Diese Haltung schlägt auch auf die zuletzt arg belasteten deutsch-griechischen Beziehungen durch. Keine als Vampir dargestellte Bundeskanzlerin mehr in der Presse. Wichtig sei, so die Kommentatoren, dass das Land international aus den Schlagzeilen komme und sein hartes Sparprogramm durchsetze.

«Wäre ich (Angela) Merkel, hätte ich auch so reagiert. Könnten wir Kredite einfach so auf die Schnelle kriegen, wir würden uns zurücklehnen», sagte freimütig ein Bäcker in Athen. «Jetzt müssen wir hart arbeiten und umdenken.»

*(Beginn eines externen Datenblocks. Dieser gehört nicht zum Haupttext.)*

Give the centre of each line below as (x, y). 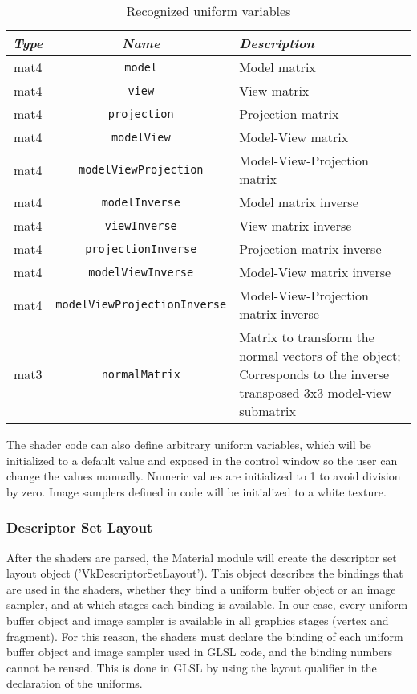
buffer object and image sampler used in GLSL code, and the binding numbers (200, 652)
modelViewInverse (141, 272)
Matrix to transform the (307, 337)
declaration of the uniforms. (75, 683)
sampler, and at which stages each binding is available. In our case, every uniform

Nachdem er sich das Sicherheitsnetz in Brüssel hat spannen lassen, muss Papandreou nun seine Landsleute überzeugen, dass es keine Alternative zum Sparen gibt. Kein leichter Job, die Gewerkschaften von massiven Streiks abzuhalten. Und die einfachen Leute wollen Beweise, dass Schluss ist mit systematischer Steuerhinterziehung und Vetternwirtschaft - gern betrieben von Ärzten, Rechtsanwälten und anderen Freiberuflern. Und auch die Millionäre mit den großen Jachten in Piräus und den Luxusvillen auf der Jet-Set-Insel Mykonos sollen ihren Beitrag zahlen, um das Land zu gesunden. Angst vor neuen harten Maßnahmen hat die griechische Linke: Die linksliberale «Eleftherotypia» meinte, die Beteiligung des Internationalen Währungsfonds (IWF) am Notfallplan, sei ein «Riff», auf das das Schiff Griechenland auflaufen könnte. «Jetzt nicht nachlassen. Es ist nur der Anfang vom Ende eines langen Leidensweges zur Genesung der Finanzen des Landes», kommentierte der Nachrichtensender Skai.

Schwierige Zeiten kommen auf die Griechen zu. Experten gehen davon aus, dass Rentner und Arbeitnehmer in den kommenden drei Jahren fast ein Fünftel ihres Einkommens verlieren werden. Viele Rentner sind bereits jetzt auf die Hilfe von Verwandten und Nachbarn angewiesen. «Ich schäme mich zwar, aber mit 500 Euro im Monat, wovon 250 in die Miete fließen, können es zwei Menschen nicht schaffen,» sagte Eva Papadopoulou. Die kinderlose Frau und ihr Mann bauen auf die Mildtätigkeit der Kirche.